Saturday

Plan Now to Expand - How executives can make the right business decisions based on a clear view of the future.


Economist Alan Beaulieu Projects 2010 Recovery
Here’s the tough news: the next six months (March-August) will be worse than the previous six months. And the good news, we should see the economic recovery begin around March 2010 based on the monthly trend in the U.S. Industrial Production Index.
This projection, was made by economist Alan Beaulieu of the Institute for Trend Research. The information Beaulieu conveyed was geared to help executives make the right business decisions based on a clear view of the future.
Many Main Street business owners will be oblivious to the recovery as it’s happening, says Beaulieu, and won’t recognize the recovery until three to six months after it has begun. Vistage members, armed with a reliable economic forecast and actionable advice, will be able to pull ahead of those businesses that recognize the recovery too late.
Following are highlights from Beaulieu’s three-hour presentation.
Economic Projections
Based on the movement of leading economic indicators:
• The recovery will begin around March 2010, and will be so mild that most Main Street businesses won’t trust that it’s a true recovery until we are three to six months into it.
• U.S. housing markets will reach a low in late 2009 or early 2010 when prices flatten out before rising again in 2011.
• Disinflation (a decrease in the rate of inflation) or deflation is likely to continue into 2010, while inflation returns in 2011-2012.
• Unemployment will peak in early 2010 above 9 percent nationally. Job growth should begin around September 2010.
• Credit conditions will improve somewhat in 2010, when we should see renewed lending at low interest rates.
• The value of the dollar against other currencies won’t change much from now through the end of the year.
Advice to Business Owners
Beaulieu recommends that business owners take the following action:
• The middle of 2010 will be a golden time to expand your operation. New and used equipment will be inexpensive, real estate will be inexpensive, interest rates will be low. Start planning your expansion now.
• Borrow as much money as you can in 2010, as conditions may not be as favorable in the years to follow.
• If you lease business space, renegotiate your contract as vacancy rates goes up later this year.
• Hire some of the exceptional talent that will be available through 2010.
• Stop activities that don’t create profit, such as a seminars, services or other things that lose money for your company.
• Eliminate products that aren’t profitable. Get rid of that which doesn’t serve your company.
• Find clients in these resilient sectors: energy, “green,” hotel/motel, water, healthcare, funeral services, alcohol, security, legal services, food distribution, water purification/distribution, electricity, natural gas distribution, education (community colleges in particular), pet products, and leisure.

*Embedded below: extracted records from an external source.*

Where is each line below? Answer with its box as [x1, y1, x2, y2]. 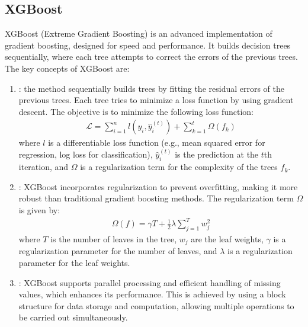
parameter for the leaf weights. [18, 256, 130, 268]
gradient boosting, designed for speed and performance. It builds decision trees [5, 39, 291, 51]
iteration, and [18, 161, 69, 173]
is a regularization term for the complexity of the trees [80, 161, 278, 173]
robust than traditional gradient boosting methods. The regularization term [18, 192, 294, 204]
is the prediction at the [175, 148, 259, 161]
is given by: [18, 204, 60, 216]
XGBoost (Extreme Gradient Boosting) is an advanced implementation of [5, 27, 272, 40]
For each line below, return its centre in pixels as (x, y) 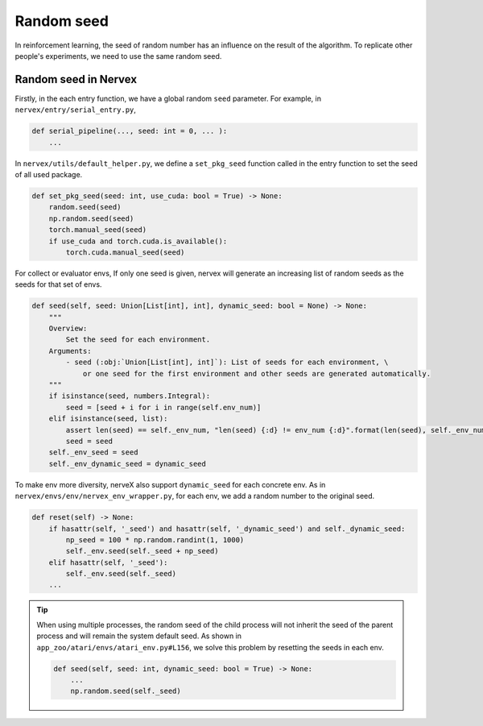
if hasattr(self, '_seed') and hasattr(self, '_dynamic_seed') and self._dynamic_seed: (227, 529)
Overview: (68, 329)
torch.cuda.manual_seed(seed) (125, 252)
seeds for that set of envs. (58, 284)
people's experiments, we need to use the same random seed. (118, 56)
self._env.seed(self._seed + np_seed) (142, 551)
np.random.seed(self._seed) (126, 691)
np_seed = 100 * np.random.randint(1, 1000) (155, 539)
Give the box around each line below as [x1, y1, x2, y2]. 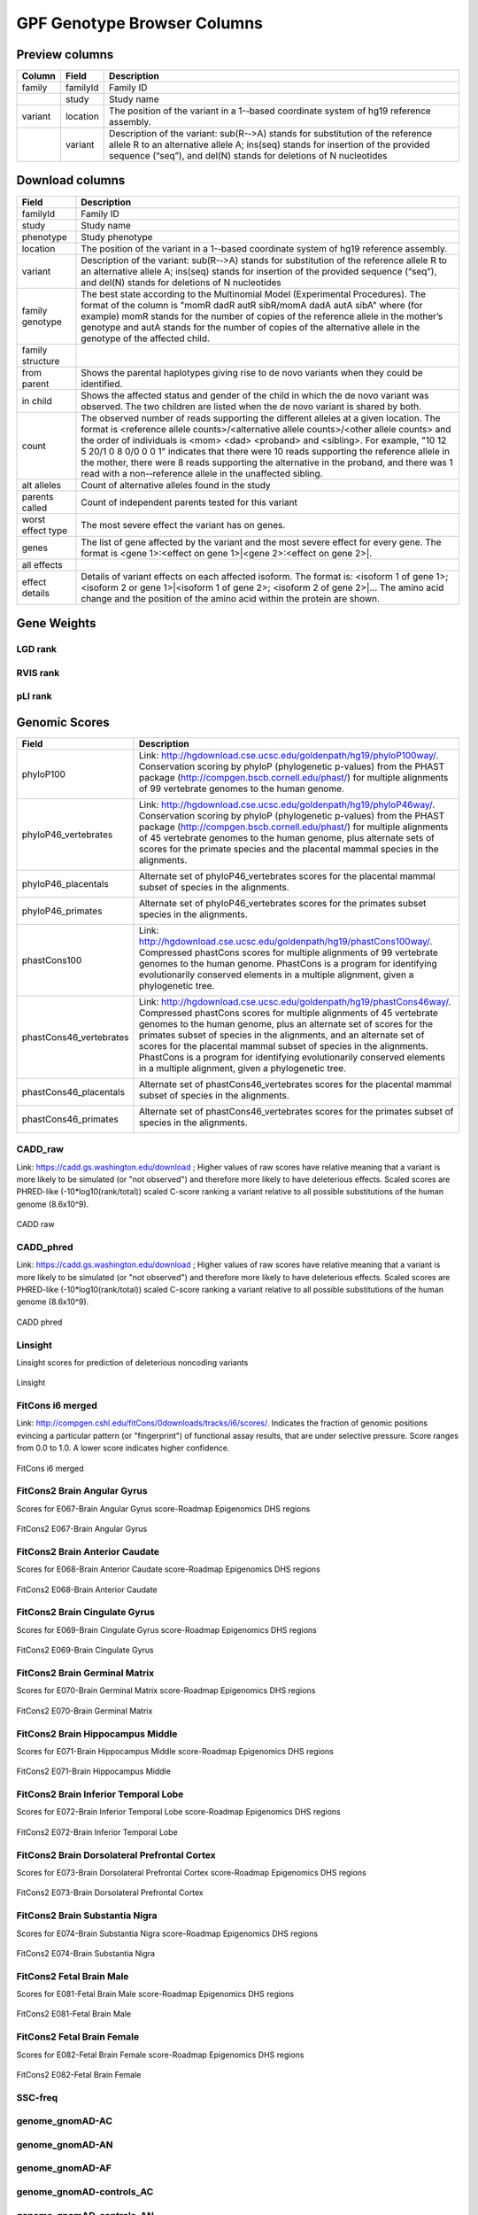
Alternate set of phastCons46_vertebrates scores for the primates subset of [138, 1105, 454, 1117]
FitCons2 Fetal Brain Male [16, 1970, 129, 1982]
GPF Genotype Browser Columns [16, 13, 264, 33]
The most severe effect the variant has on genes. [81, 518, 286, 531]
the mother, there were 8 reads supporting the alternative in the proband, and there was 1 [81, 456, 453, 469]
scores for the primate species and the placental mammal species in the [138, 843, 439, 855]
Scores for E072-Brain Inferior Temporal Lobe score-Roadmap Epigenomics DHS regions [16, 1807, 341, 1817]
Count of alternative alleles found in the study [81, 478, 271, 491]
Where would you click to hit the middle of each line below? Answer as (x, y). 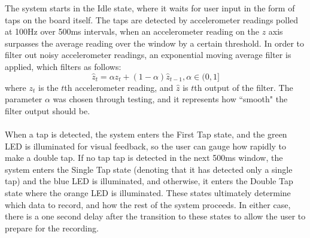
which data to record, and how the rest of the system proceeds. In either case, (148, 204)
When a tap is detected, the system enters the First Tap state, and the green (146, 134)
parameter (24, 99)
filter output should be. (48, 110)
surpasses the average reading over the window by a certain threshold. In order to (155, 43)
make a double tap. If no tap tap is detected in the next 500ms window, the (144, 158)
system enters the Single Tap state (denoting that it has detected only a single (149, 169)
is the (48, 87)
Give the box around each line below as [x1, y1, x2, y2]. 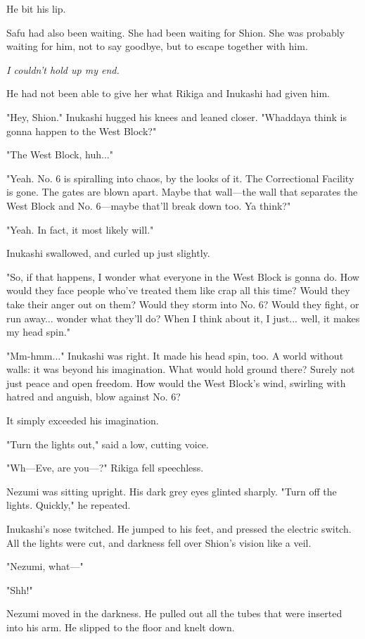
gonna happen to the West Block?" [6, 123, 157, 138]
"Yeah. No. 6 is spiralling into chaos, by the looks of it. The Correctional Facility [6, 170, 354, 185]
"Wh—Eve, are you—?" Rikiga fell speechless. [6, 460, 204, 475]
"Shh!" [6, 582, 33, 597]
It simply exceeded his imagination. [6, 413, 159, 428]
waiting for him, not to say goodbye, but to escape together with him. [6, 39, 308, 53]
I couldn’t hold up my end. [6, 62, 120, 77]
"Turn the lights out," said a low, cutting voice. [6, 436, 209, 451]
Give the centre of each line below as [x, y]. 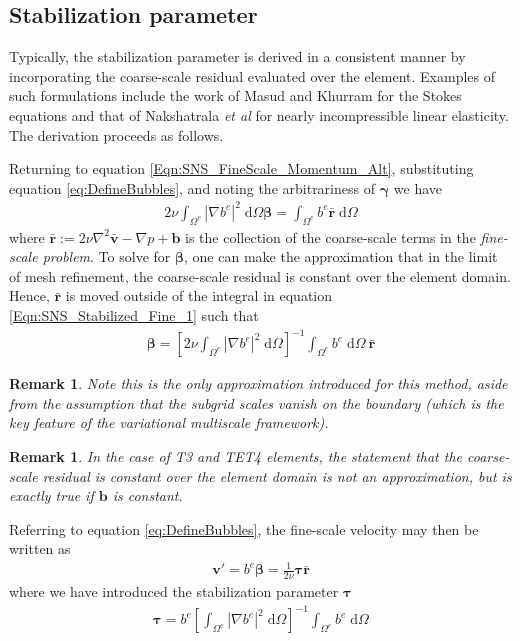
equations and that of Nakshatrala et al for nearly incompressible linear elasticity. [259, 114]
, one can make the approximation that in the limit [341, 256]
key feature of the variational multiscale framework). [169, 422]
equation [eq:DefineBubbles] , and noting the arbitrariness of [192, 187]
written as [40, 548]
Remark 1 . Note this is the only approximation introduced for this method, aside [258, 383]
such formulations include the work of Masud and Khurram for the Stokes [235, 95]
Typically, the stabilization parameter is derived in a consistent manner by [237, 56]
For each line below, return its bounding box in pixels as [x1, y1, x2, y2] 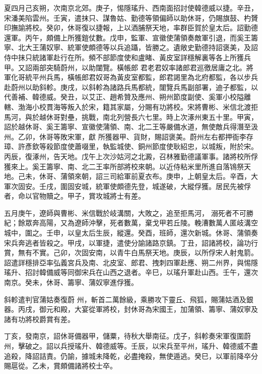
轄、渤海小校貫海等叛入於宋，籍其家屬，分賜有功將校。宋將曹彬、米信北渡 [4, 101, 251, 112]
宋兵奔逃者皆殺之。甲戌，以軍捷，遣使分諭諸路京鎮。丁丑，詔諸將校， [4, 237, 237, 248]
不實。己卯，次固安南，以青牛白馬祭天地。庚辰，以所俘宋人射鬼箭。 [32, 247, 258, 258]
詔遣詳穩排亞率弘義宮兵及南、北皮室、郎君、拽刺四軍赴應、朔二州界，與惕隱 [4, 257, 258, 267]
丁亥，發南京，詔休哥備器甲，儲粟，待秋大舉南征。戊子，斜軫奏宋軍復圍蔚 [4, 331, 251, 341]
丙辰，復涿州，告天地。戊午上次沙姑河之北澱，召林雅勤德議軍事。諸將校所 [4, 151, 251, 161]
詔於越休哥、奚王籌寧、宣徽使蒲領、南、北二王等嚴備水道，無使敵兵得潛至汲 [4, 121, 258, 132]
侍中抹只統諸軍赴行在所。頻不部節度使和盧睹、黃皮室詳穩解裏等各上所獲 [4, 52, 244, 62]
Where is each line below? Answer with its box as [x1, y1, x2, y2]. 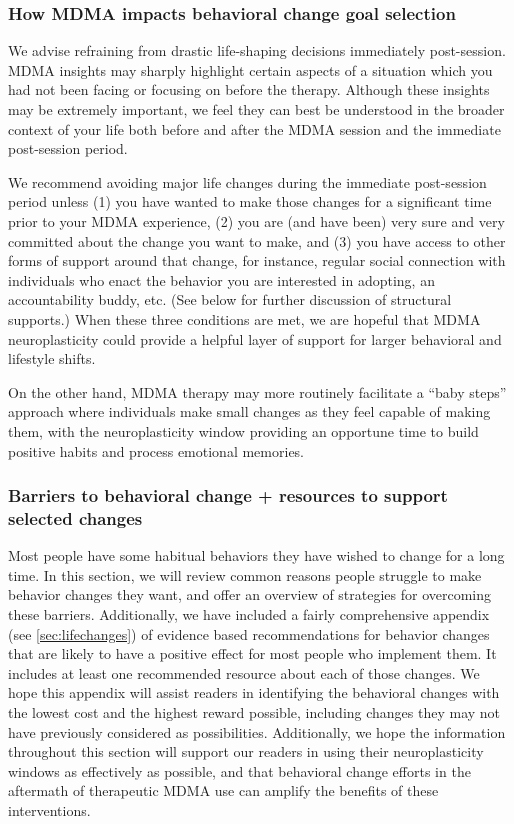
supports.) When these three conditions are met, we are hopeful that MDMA [8, 308, 481, 329]
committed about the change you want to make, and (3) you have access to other [8, 230, 506, 251]
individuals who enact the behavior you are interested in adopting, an [8, 269, 435, 290]
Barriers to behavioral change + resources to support [8, 483, 448, 508]
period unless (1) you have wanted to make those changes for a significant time [8, 191, 492, 212]
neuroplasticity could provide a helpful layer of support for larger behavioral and [8, 328, 502, 349]
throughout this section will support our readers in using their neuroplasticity [8, 741, 484, 762]
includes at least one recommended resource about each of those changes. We [8, 662, 480, 683]
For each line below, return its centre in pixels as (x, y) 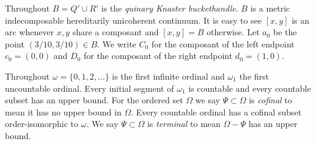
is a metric (270, 8)
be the (285, 32)
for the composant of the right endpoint (158, 56)
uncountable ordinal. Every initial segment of (90, 88)
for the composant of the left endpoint (223, 43)
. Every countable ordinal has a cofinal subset (216, 111)
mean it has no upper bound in (63, 111)
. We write (117, 43)
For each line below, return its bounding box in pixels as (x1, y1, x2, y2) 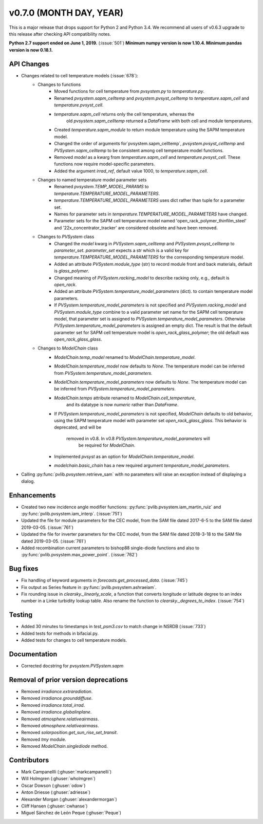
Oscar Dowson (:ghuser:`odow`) (21, 782, 86, 788)
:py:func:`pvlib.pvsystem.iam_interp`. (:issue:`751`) (21, 511, 122, 517)
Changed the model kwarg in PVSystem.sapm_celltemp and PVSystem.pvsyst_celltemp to (54, 240, 235, 246)
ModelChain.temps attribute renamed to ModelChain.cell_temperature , (54, 395, 196, 401)
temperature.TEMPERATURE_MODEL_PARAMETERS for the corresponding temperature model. (54, 254, 244, 260)
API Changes (9, 60, 50, 68)
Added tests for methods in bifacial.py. (21, 630, 99, 636)
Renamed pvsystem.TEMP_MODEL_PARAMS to (54, 184, 149, 190)
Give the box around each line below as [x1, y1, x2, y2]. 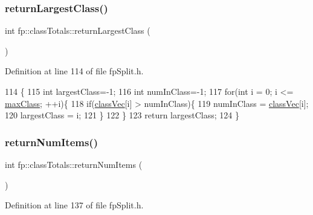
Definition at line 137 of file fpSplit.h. [5, 199, 144, 211]
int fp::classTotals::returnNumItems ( [5, 158, 143, 170]
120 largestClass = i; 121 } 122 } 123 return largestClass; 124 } [5, 109, 239, 121]
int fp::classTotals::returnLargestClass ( [5, 24, 150, 37]
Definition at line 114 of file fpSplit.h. [5, 65, 144, 77]
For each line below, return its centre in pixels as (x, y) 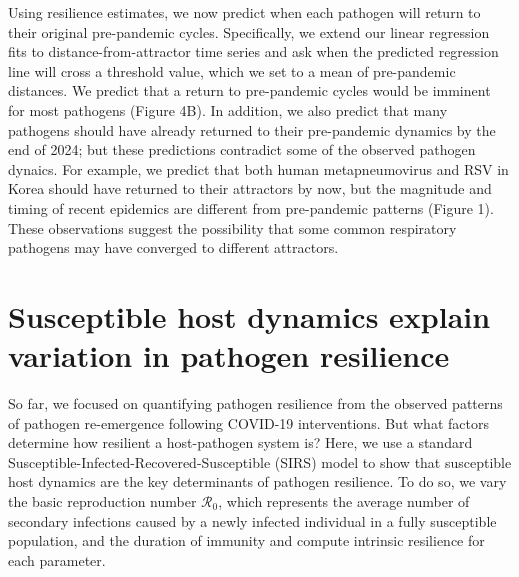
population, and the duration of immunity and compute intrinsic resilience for (246, 540)
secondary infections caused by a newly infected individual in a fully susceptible (252, 520)
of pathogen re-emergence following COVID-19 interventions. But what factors (248, 422)
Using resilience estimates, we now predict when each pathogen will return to (244, 12)
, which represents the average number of (344, 501)
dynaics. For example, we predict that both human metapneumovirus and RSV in (258, 168)
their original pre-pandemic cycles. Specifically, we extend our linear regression (249, 31)
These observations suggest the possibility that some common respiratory (232, 227)
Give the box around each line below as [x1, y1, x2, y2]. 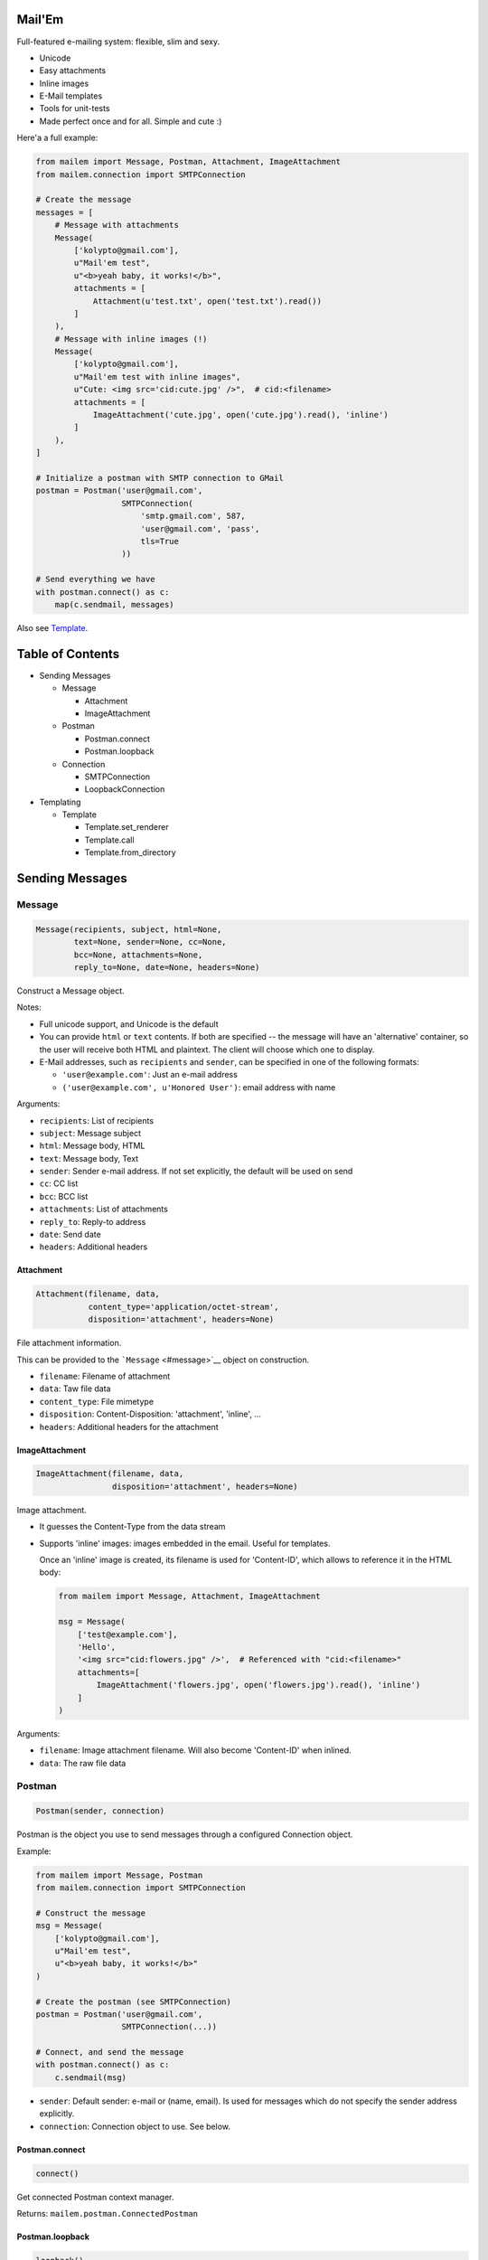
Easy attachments [39, 65, 107, 76]
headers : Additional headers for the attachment [39, 1421, 219, 1432]
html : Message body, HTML [39, 1140, 145, 1152]
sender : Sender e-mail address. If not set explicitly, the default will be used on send [39, 1166, 353, 1177]
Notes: [16, 1002, 42, 1012]
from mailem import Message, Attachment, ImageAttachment [58, 1591, 321, 1602]
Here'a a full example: [16, 132, 99, 144]
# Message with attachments [54, 220, 180, 231]
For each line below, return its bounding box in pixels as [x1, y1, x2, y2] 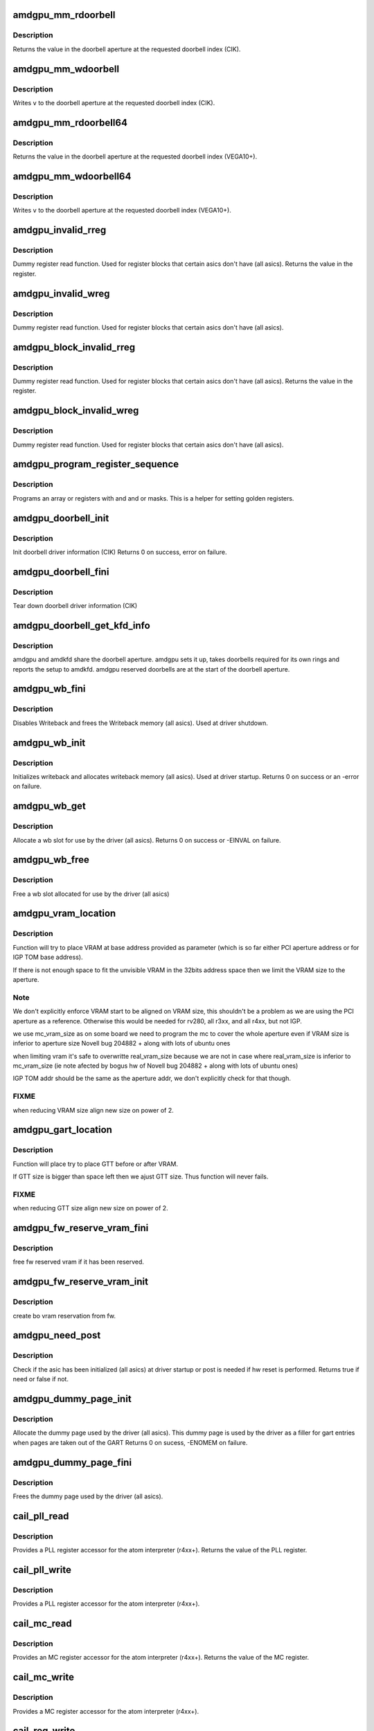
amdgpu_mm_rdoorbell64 [12, 116, 128, 128]
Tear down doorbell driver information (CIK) [12, 602, 138, 610]
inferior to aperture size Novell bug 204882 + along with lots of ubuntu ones [12, 1039, 231, 1048]
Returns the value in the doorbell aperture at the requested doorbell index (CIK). [12, 45, 241, 53]
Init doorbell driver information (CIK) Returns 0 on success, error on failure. [12, 548, 228, 556]
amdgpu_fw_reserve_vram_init [12, 1276, 149, 1288]
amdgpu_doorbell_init [12, 512, 109, 524]
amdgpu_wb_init [12, 737, 86, 748]

• Look for clients or ways to sell your product in western Canada, Brazil, and Australia. These countries are positioned for strong future growth. Russia and China are not positioned for near-term growth.
• Review your competitive advantage. Define it and tout it.
• Lead with optimism. Be the chief cheerleader.
• Communicate your company’s future clearly.
• Exercise your courage, don’t just maintain the status quo. Take risks and be courageous.
• Celebrate victories, even small ones, with your people. Treat your best employees well or they will defect during the recovery.
• Monitor your cash position religiously and take all necessary actions to maintain a positive cash flow.
• Learn to compute your company’s “12/12 rate of change” so you can project where your revenues are going
Market Advice
There’s no huge stock market rebound on the other side of this downturn, only a long, slow climb out.
• People in their 20s and 30s should continue to put money in the market as it will have an eventual payoff.
• People within 10 years of retirement should go for safe fixed asset investments.
• Rather than buying broad-based mutual and index funds, focus on specific sectors such as alternative energy and healthcare, or companies you’re willing to invest in for the long term.
• In the post-2010 world, avoid bond funds as they will be under long-term negative pressure.
Housing Market
There is more negative housing activity to come, says Beaulieu.
• Housing prices will continue to decline, reaching a bottom around March 2010.
• Even though housing prices have a little more to fall, now through the end of 2009 is a once-in-a-lifetime opportunity to buy a house. Rarely do low interest rates align with low prices and the promise of a modest recovery two years off. There will not be a better time to buy real estate in our lives. Look for areas with strong demographics suited to an aging population.
• Home prices will begin to rise slightly in late 2010.
Foreign Markets
• Canada, Australia, and Brazil are best positioned for growth for years to come.
• China is no longer the low-cost manufacturer that it has been for the past decade. Factories are shutting down or moving to nearby countries with lower labor costs. Look for increased civil unrest and a long recession in China.
As a final thought Beaulieu reminds us: “It took only two years to crumble to where we are today, but it will take us many more years to get back to that peak. It was a bubble and you don’t recreate a bubble quickly, nor do we want to.”